Folate deficiency is also common in ASD children . It was shown to induce DNA abnormalities [37-39] and inflammation , to enhance the production of the pro-inflammatory cytokines , and to inhibit CD8+ T lymphocytes .
Development of some brain alteration in ASD children starts in the fetus , and infection, maternal inflammation and immune system activation during pregnancy may produce autistic changes in a child [43,44].
Based on the published information on the role of infections, inflammation and immune system disruption, this case series was focused on these elements of etiopathogenesis in the group of 57 children with ASD.
There were 57 children from 14 cities of Central Asia and East Europe with ASD diagnoses that were independently established at local diagnostic centers, whose parents were self-referred to us. There were no preselection, exclusion, or inclusion criteria other than a confirmed ASD diagnosis and written consent to participate in the study supported by verbal consent. There were 8 children ages 18 months to 3 years, 16 children ages 3 to 5, 13 children ages 5 to 7, and 20 children ages 7 to 16. There were 49 boys and 8 girls (G/B ratio=1:6.1). Initial information collection.

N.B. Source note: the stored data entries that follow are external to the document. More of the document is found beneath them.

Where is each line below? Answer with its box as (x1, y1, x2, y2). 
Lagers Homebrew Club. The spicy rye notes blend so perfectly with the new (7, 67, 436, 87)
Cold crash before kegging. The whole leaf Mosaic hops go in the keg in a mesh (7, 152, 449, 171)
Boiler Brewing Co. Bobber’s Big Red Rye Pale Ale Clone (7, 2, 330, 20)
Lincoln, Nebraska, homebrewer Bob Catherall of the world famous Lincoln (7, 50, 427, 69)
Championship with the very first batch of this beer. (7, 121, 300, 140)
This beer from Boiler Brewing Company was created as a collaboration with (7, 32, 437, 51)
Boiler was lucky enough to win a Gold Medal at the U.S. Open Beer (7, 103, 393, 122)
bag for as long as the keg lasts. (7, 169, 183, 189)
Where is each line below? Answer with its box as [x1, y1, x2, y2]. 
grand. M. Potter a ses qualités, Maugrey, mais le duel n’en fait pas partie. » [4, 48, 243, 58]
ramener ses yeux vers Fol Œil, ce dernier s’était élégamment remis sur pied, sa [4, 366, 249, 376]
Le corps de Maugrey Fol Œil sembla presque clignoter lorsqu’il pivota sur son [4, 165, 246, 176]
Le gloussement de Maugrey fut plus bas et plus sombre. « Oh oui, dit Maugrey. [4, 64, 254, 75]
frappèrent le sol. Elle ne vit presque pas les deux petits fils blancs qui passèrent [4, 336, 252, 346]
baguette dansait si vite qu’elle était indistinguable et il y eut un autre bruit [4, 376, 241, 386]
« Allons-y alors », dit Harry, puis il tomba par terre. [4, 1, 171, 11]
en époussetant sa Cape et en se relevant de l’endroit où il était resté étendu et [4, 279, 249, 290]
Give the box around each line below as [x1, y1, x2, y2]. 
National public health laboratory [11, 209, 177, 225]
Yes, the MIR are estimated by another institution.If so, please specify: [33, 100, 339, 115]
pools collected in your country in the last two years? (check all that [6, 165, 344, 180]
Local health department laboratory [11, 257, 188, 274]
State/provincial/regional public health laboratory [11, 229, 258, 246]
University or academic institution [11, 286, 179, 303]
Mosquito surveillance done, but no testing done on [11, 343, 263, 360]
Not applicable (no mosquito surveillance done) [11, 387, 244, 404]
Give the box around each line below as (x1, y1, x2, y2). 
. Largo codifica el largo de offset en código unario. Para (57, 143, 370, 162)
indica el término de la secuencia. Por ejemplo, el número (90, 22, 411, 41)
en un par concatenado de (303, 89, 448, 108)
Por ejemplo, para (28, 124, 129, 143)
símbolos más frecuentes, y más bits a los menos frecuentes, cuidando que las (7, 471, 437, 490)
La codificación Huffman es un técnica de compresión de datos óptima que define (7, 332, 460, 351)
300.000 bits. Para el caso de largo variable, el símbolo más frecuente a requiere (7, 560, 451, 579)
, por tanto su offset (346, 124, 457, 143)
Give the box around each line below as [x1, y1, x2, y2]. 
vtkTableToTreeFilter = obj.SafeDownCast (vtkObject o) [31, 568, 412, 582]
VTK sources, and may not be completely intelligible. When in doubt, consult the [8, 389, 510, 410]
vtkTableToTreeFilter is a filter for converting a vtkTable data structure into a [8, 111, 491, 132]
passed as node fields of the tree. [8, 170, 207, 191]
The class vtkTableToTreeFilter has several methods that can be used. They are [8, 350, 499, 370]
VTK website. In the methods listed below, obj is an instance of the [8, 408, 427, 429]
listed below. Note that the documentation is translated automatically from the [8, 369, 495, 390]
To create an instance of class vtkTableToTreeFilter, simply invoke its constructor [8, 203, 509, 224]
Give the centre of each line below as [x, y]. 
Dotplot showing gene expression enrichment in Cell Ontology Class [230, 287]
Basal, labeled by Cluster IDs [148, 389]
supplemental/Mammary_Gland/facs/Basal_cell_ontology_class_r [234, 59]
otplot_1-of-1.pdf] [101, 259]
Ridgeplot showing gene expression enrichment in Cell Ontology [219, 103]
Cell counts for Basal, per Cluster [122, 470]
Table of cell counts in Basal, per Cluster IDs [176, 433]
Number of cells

This study was not prospective and was conducted using email questionnaires and a telemedicine approach. It focused on the assessment of ASD symptomatology and on specific changes of blood parameters. The method of telemedicine was shown in several studies to be as effective as in-persons communication with ASD patients and parents [45-47] as well as being comfortable and cost-effective . The Skype® program was used for the web-mediated consultation based on its cost-free availability.
The initial information on the signs and symptoms of ASD were collected from parents of ASD children using an email questionnaire developed in accordance with the Diagnostic and Statistical Manual of mental disorders DSM-5. It included the questions related to social communication, behavior, and language problems. The parents provided written detailed information with examples of the current problems, their children had in these categories.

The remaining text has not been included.